#### Provided entries
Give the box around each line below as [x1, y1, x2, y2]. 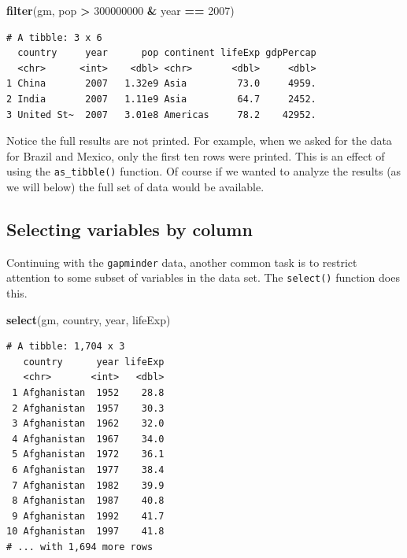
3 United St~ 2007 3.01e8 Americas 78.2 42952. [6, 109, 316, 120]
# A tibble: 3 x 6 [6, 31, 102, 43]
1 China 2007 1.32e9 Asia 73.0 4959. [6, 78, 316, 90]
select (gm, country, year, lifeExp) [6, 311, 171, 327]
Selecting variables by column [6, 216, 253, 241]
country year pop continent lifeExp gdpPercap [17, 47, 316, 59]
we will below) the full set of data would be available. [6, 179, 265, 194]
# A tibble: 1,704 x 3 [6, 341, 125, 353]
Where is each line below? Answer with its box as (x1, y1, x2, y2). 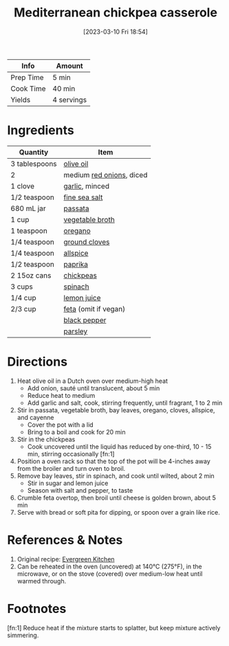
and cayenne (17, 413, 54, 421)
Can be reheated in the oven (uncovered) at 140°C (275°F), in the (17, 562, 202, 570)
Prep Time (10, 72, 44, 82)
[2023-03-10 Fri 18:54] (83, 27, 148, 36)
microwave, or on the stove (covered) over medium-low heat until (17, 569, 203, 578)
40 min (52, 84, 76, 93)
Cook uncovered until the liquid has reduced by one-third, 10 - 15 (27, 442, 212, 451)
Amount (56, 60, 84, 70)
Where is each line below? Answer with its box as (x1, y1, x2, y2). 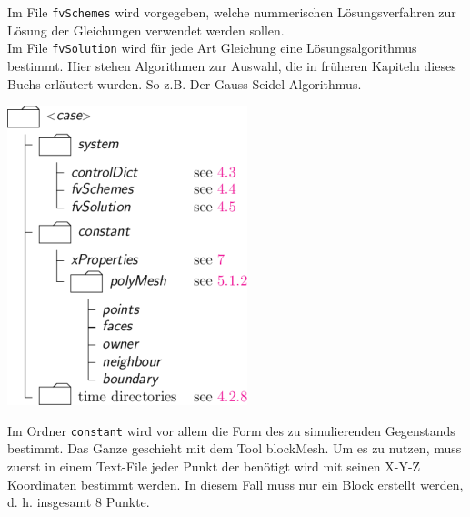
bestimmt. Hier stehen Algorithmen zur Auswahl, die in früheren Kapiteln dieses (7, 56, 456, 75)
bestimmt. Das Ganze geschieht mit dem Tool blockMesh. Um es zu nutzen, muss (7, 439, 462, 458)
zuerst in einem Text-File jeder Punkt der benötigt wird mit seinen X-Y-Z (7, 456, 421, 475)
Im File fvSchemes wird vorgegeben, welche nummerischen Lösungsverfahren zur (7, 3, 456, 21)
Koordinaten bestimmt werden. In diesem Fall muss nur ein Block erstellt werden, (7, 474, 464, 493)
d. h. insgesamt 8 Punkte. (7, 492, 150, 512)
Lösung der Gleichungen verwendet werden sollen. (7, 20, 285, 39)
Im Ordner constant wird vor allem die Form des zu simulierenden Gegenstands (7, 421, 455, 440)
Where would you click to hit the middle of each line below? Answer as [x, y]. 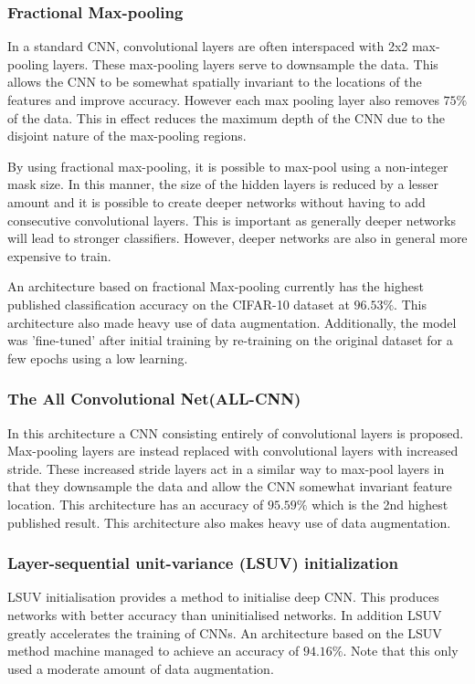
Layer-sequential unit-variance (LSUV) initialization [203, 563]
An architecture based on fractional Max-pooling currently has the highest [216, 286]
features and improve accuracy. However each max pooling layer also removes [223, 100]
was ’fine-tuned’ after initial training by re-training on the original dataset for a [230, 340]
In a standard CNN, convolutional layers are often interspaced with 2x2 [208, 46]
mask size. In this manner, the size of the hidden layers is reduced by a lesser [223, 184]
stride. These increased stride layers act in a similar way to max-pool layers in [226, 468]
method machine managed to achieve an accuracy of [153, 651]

#### Goal of the exercise
Retype the whole listing above exactly as written. Skip the pictures.

#### Result below
Give the box around each line below as [x1, y1, x2, y2]. 
3 United St~ 2007 3.01e8 Americas 78.2 42952. [6, 109, 316, 120]
# A tibble: 3 x 6 [6, 31, 102, 43]
1 China 2007 1.32e9 Asia 73.0 4959. [6, 78, 316, 90]
select (gm, country, year, lifeExp) [6, 311, 171, 327]
Selecting variables by column [6, 216, 253, 241]
country year pop continent lifeExp gdpPercap [17, 47, 316, 59]
we will below) the full set of data would be available. [6, 179, 265, 194]
# A tibble: 1,704 x 3 [6, 341, 125, 353]
Where is each line below? Answer with its box as (x1, y1, x2, y2). 
and cayenne (17, 413, 54, 421)
Can be reheated in the oven (uncovered) at 140°C (275°F), in the (17, 562, 202, 570)
Prep Time (10, 72, 44, 82)
[2023-03-10 Fri 18:54] (83, 27, 148, 36)
microwave, or on the stove (covered) over medium-low heat until (17, 569, 203, 578)
40 min (52, 84, 76, 93)
Cook uncovered until the liquid has reduced by one-third, 10 - 15 (27, 442, 212, 451)
Amount (56, 60, 84, 70)
Where is each line below? Answer with its box as (x1, y1, x2, y2). 
bestimmt. Hier stehen Algorithmen zur Auswahl, die in früheren Kapiteln dieses (7, 56, 456, 75)
bestimmt. Das Ganze geschieht mit dem Tool blockMesh. Um es zu nutzen, muss (7, 439, 462, 458)
zuerst in einem Text-File jeder Punkt der benötigt wird mit seinen X-Y-Z (7, 456, 421, 475)
Im File fvSchemes wird vorgegeben, welche nummerischen Lösungsverfahren zur (7, 3, 456, 21)
Koordinaten bestimmt werden. In diesem Fall muss nur ein Block erstellt werden, (7, 474, 464, 493)
d. h. insgesamt 8 Punkte. (7, 492, 150, 512)
Lösung der Gleichungen verwendet werden sollen. (7, 20, 285, 39)
Im Ordner constant wird vor allem die Form des zu simulierenden Gegenstands (7, 421, 455, 440)
Where would you click to hit the middle of each line below? Answer as [x, y]. 
Layer-sequential unit-variance (LSUV) initialization [203, 563]
An architecture based on fractional Max-pooling currently has the highest [216, 286]
features and improve accuracy. However each max pooling layer also removes [223, 100]
was ’fine-tuned’ after initial training by re-training on the original dataset for a [230, 340]
In a standard CNN, convolutional layers are often interspaced with 2x2 [208, 46]
mask size. In this manner, the size of the hidden layers is reduced by a lesser [223, 184]
stride. These increased stride layers act in a similar way to max-pool layers in [226, 468]
method machine managed to achieve an accuracy of [153, 651]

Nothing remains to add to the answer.